What is required
In the listing below, which lines contain the string "monotonically"? Copy them all.

Material for this task

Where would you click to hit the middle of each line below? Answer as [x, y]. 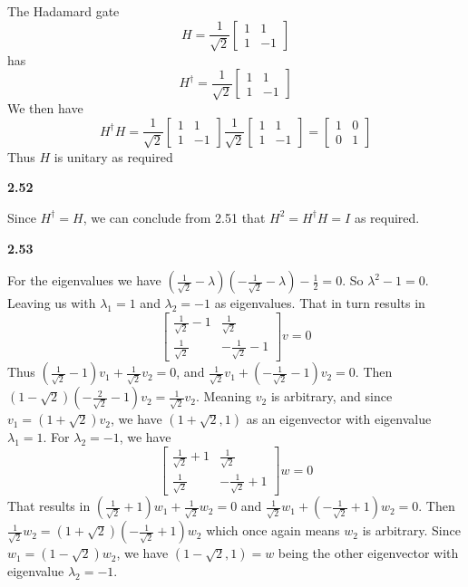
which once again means [273, 530]
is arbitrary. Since [411, 530]
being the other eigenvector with [368, 553]
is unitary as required [113, 156]
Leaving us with [52, 303]
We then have [45, 108]
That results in [49, 506]
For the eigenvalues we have [84, 280]
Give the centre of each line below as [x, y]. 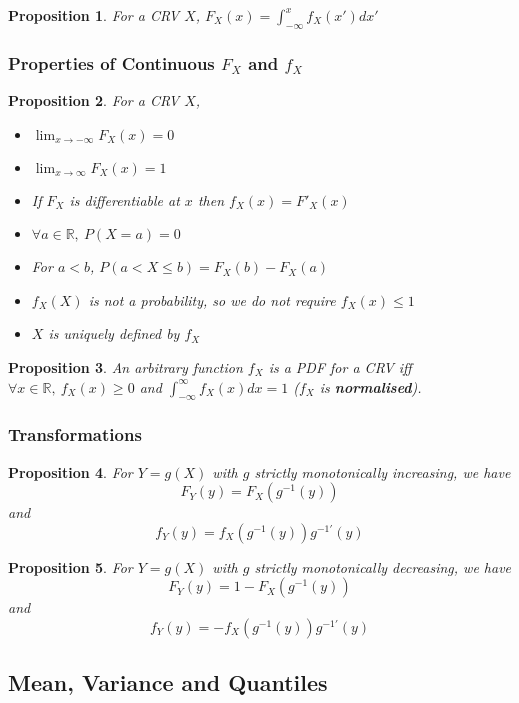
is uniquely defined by [114, 333]
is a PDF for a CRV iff [340, 366]
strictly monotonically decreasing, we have [383, 566]
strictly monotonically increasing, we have [382, 471]
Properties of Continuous [111, 62]
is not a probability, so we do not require [212, 299]
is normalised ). [370, 386]
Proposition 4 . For [70, 471]
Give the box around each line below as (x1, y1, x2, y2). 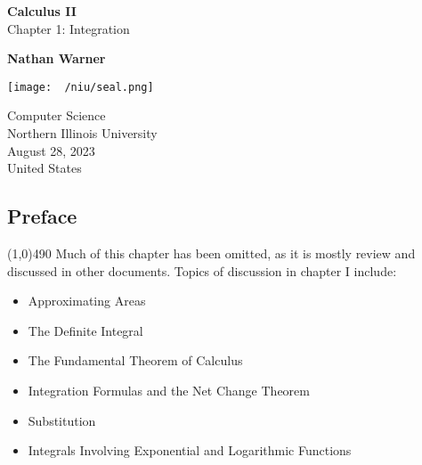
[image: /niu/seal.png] (7, 80, 154, 94)
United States (7, 159, 82, 177)
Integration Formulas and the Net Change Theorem (28, 380, 310, 399)
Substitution (28, 411, 96, 429)
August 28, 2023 (7, 141, 95, 159)
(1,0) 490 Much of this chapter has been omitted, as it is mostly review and (7, 244, 416, 263)
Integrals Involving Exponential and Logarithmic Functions (28, 441, 352, 460)
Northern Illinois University (7, 124, 158, 143)
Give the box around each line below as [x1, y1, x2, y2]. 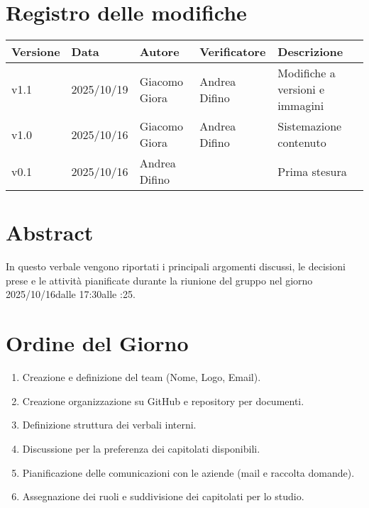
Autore [139, 43, 180, 60]
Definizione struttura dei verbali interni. [22, 417, 197, 432]
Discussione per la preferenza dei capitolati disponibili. [22, 441, 260, 455]
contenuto [277, 134, 326, 151]
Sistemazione [277, 118, 342, 135]
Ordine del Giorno [6, 328, 189, 358]
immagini [277, 97, 324, 114]
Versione [11, 43, 60, 60]
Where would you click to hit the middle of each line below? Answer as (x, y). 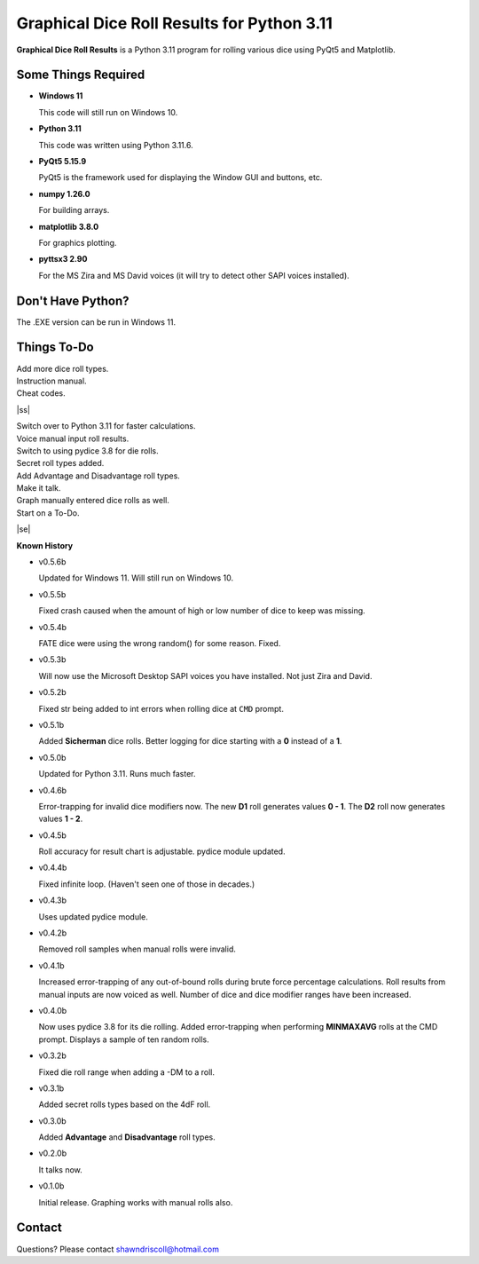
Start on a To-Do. (48, 513)
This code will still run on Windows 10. (108, 112)
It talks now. (61, 1169)
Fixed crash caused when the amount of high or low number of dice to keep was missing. (202, 611)
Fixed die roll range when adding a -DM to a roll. (127, 1072)
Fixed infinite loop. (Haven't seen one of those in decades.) (147, 884)
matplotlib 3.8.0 (69, 226)
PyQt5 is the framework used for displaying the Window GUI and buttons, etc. (181, 178)

Exercise response
strictly monotonically decreasing, we have [383, 566]
strictly monotonically increasing, we have [382, 471]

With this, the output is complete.